On the other hand, the main disadvantage of the proposed equation is numerical bias during expressing it with numerical values. As an example, the numerical value of the stability index for the HIV-1 genome can be biased. Mansky and Temin reported that the forward mutation rate for HIV-1 was 3.4 × 10−5 mutations per bp per cycle , while Cuevas et al used the intrapatient frequency of premature stop codons to quantify the HIV-1 genome-wide rate of spontaneous mutation in DNA sequences from peripheral blood mononuclear cells, which revealed a mutation rate of (4.1 ± 1.7) × 10−3 per base per cell .
In addition to the fact that the emergence of antiviral drug resistance is a multifactorial process , the proposed equation only provides the probability of spontaneous mutation emergence in a specific gene but does not determine which of these emergent mutations are lethal and which are not. The lethally mutated viral genomes fail to reach the plasma leading to mass deletion of the emergent mutation.

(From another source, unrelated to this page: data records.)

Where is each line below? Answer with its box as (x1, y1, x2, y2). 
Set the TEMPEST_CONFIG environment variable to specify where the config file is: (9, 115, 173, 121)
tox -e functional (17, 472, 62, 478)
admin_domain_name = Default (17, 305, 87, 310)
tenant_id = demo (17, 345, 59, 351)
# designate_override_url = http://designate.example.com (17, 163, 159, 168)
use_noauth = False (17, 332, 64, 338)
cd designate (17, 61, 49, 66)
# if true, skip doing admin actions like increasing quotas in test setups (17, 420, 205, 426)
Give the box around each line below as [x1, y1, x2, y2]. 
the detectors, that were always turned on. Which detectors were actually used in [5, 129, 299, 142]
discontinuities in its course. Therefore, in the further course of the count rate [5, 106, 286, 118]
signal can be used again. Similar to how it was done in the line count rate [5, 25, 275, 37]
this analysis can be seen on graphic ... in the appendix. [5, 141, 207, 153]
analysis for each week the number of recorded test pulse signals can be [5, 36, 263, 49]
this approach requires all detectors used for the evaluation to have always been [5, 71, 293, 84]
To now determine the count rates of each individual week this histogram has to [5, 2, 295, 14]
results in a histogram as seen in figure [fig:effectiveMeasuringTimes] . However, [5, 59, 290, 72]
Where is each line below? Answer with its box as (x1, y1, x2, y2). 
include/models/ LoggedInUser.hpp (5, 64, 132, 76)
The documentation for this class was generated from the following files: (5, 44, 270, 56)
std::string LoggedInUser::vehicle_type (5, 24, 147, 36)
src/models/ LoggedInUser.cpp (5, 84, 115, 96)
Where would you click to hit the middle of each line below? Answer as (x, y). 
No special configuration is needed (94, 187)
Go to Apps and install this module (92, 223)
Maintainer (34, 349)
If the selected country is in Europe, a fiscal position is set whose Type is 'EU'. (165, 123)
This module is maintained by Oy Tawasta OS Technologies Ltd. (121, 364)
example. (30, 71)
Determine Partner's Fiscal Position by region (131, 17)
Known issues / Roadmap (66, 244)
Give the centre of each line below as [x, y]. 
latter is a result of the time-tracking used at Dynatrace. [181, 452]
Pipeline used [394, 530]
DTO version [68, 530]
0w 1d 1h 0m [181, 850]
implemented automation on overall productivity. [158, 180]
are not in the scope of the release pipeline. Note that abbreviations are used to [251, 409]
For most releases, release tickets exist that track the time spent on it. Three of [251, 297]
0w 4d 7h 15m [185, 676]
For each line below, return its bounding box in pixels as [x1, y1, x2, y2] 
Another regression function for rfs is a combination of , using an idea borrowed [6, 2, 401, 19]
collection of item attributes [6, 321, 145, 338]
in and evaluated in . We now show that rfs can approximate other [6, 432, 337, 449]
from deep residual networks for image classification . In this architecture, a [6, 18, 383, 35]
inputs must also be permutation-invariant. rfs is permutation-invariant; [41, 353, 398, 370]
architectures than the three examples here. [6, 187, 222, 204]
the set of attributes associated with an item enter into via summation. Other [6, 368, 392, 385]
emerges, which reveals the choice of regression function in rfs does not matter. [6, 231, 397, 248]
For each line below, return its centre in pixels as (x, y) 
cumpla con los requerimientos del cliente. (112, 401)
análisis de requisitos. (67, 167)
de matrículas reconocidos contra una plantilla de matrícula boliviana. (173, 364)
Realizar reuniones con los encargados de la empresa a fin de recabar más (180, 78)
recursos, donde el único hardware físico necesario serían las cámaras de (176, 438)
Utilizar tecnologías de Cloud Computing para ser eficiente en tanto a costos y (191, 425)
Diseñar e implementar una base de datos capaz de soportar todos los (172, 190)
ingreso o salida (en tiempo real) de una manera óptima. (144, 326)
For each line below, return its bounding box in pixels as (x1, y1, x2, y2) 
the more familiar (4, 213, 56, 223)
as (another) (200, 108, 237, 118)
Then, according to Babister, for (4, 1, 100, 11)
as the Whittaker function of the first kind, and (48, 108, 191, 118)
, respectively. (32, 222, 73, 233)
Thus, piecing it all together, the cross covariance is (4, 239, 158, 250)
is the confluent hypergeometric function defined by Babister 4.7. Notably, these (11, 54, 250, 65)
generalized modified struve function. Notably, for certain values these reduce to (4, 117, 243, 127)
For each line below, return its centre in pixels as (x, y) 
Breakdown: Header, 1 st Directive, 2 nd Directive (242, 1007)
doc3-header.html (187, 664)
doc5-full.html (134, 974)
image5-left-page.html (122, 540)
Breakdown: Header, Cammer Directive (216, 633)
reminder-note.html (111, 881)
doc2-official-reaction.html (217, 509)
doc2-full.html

The mathematical analysis of the HIV-1 genome indicates that tat, vpr and vpu are the least mutant genes per duplicate, so they are the best candidates for HIV-1 recombinant subunit vaccines or as a part of “prime and boost” vaccine combinations. Also, protease inhibitors are better candidates, as a base, for antiretroviral combination therapy and the protease inhibitor-based regime represents a high genetic barrier for HIV to overcome. In a wider scope, the proposed equation offers a wider array of options for drug developers and during drug combination protocoling to help predict in vivo antiviral drug activity and to deal with mutation-induced drug resistance.
Availability of Data and Materials
All datasets, on which the conclusions of the manuscript rely, are presented in the main paper.